Apa yang dimaksud diglosia?

Konsep asas diglosia telah diperkenalkan oleh Ferguson (1959). Ferguson berpendapat, diglosia adalah istilah yang menerangkan situasi tentang wujudnya variasi bahasa dalam sesebuah komuniti dan variasi ini memainkan fungsi yang ditetapkan oleh penggunanya. Variasi yang dimaksudkan ialah variasi bahasa tinggi (H) dan variasi bahasa rendah (L). H merujuk high language yakni a very divergent, highly codified (often grammatically more complex) superposed variety manakala L pula merujuk the primary dialects og language (which may include a standard or regional standadrds), (Ferguson, 1959).

Menurut takrifan Kamus Dewan (2005), diglosia adalah kewujudan dua variasi bahasa dalam sesuatu bahasa mengikut situasi, yang satu lebih tinggi statusnya apabila berada dalam situasi formal berbanding dengan yang satu lagi dalam situasi tidak formal. Dapatlah dikatakan bahawa diglosia mewujudkan pemeringkatan bahasa yang tinggi (H) dan rendah (L) akibat tujuan atau fungsi penggunaannya dan dipengaruhi oleh kumpulan pengguna sesuatu bahasa itu dalam keadaan formal mahupun sebaliknya. Hal ini ditegaskan oleh Denison.N. (1971) sebagai ‘varieties of language within a community, specified according to use, (purpose or function), whereas dialects are specified according to group of users’.

Faktor-faktor bukan linguistik akan menentukan penggunaan bahasa yang sesuai mengikut situasi, konteks, fungsi dan tujuan pengucapan. Keadaan ini ditentukan oleh persekitaran yang berdiversiti dari aspek latar belakang penutur, agama, ras, umur, pekerjaan, dan banyak lagi faktor sosial lain. Dalam penggunaan yang pelbagai inilah, wujud satu takat pemeringkatan bahasa yang boleh ditentukan dalam sesebuah masyarakat bahasa yang menggunakan sesuatu bahasa sama ada secara ekabahasa, dwibahasa mahupun multibahasa. Fenomena inilah yang dikenali sebagai diglosia.

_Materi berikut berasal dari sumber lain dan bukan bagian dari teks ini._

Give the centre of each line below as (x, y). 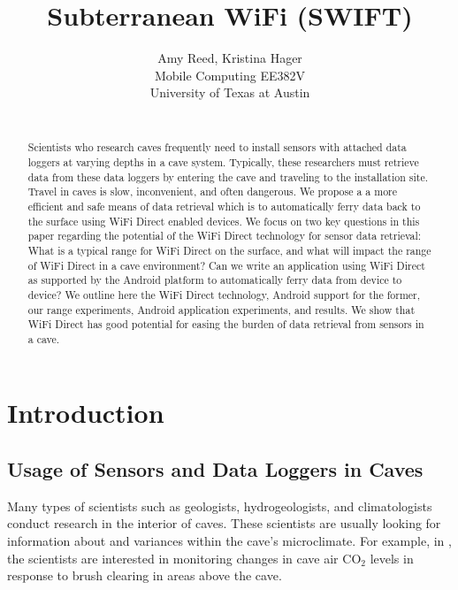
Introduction (86, 413)
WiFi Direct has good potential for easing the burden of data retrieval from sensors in (226, 324)
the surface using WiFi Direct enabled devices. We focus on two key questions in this (224, 221)
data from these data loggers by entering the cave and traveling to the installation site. (228, 176)
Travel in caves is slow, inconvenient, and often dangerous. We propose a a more (213, 192)
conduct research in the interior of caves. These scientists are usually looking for (224, 523)
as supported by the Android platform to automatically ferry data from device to (215, 280)
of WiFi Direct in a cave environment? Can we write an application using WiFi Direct (226, 265)

Kata diglosia berasal dari bahasa Perancis diglossie, yang pernah digunakan oleh Marcais, seorang linguis Perancis, tetapi istilah itu menjadi terkenal dalam studi linguistik setelah digunakan oleh seorang sarjana dari Standford University, yaitu C.A. Ferguson tahun 1958 dalam suatu simposium tentang “Urbanisasi dan bahasa-bahasa standar” yang diselenggarakan oleh American Anthropological Association di Washington DC. Lebih lanjut, istilah tersebut menjadi lebih terkenal lagi ketika Ferguson mempublikasikan artikelnya yang berjudul “Diglosia” yang dimuat dalam majalah Word tahun 1959. Artikel ini kemudian dimuat juga dalam Hymes (ed.) Language in Culture and Society (1964: 429-439): dan dalam Goglioli (ed.) Language and Social Contact (1972). Hingga kini artikel Ferguson itu dipandang sebagai referensi klasik mengenai diglosia, meskipun Fishman (1967) dan Fasold juga membicarakannya.

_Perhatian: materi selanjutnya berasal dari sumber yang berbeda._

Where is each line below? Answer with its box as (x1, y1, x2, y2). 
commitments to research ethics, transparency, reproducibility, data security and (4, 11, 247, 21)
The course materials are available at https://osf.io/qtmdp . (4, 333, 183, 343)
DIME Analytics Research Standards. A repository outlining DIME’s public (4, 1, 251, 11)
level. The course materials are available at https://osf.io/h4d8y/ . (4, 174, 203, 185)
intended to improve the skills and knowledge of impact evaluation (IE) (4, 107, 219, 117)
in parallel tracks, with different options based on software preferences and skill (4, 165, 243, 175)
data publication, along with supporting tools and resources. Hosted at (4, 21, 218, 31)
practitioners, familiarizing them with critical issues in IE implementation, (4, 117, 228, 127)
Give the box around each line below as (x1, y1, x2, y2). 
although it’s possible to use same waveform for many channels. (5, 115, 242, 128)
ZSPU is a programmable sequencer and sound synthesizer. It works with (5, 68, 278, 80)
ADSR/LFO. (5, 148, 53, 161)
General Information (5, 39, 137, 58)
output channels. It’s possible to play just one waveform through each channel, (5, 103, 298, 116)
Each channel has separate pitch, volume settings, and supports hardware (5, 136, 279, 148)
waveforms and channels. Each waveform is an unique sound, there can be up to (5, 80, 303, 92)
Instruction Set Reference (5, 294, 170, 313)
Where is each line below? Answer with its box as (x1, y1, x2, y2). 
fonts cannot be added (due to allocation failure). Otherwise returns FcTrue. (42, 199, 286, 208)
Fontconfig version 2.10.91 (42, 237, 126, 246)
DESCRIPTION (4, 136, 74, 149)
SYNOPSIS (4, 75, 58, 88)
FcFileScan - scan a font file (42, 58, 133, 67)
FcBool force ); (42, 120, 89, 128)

Ferguson menggunakan istilah diglosia untuk menyatakan keadaan suatu masyarakat di mana terdapat dua variasi dari satu bahasa yang hidup berdampingan dan masing-masing mempunyai peranan tertentu. Rumusan Ferguson tentang diglosia itu adalah sebagai berikut :

“Diglosia is a relatively stable language situation, in which in addition to the primary dialects of the language, which may include a standard or regional standard, there is very divergent, highly codified, often gramatically more complex, superposed variety, the vehicle of the large and respected body or written literature, either learned largely by formal education and is used for most written and formal spoken purposes but is not used by any sector the community for ordinary conversation” (Word. 15)

Bila disimak, definisi Ferguson itu memberi pengertian :

(1) diglosia adalah suatu situasi kebahasaan yang relatif stabil, di mana selain terdapat sejumlah dialek-dialek utama(lebih tepat: ragamragam utama) dari satu bahasa, terdapat juga sebuah ragam lain.

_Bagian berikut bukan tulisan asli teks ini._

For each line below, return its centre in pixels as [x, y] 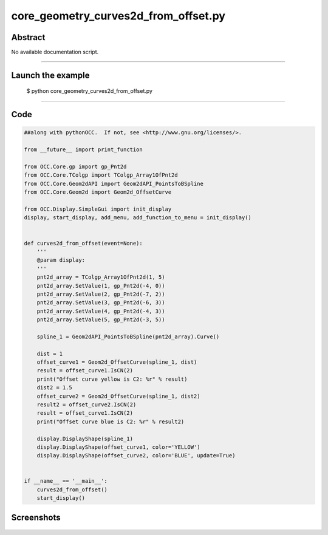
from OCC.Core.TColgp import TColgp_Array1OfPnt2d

(2) Dialek-dialek utama itu, di antaranya, bisa berupa sebuah dialek standar, atau sebuah standar regional.

(3) Ragam lain (yang bukan dialek-dialek utama) itu memiliki ciri:

  • Tidak terkodifikasi

  • gramatikalnya lebih kompleks

  • merupakan wahana kesusasteraan tertulis yang sangat luas dan dihormati

  • dipelajari melalui pendidikan formal

  • digunakan terutama dalam bahasa tulis dan bahasa lisan formal tidak digunakan (oleh lapisan masyarakat manapun) untuk percakapan sehari-hari

Menurut Fishman diglosia tidak hanya berlaku pada adanya pembedaan ragam T dan R pada bahasa yang sama, melainkan juga berlaku pada bahasa yang sama sekali tidak serumpun, atau pada dua bahasa yang berlainan. Jadi, yang menjadi tekanan bagi Fishman adalah adanya pembedaan fungsi kedua bahasa atau variasi bahasa yang bersangkutan.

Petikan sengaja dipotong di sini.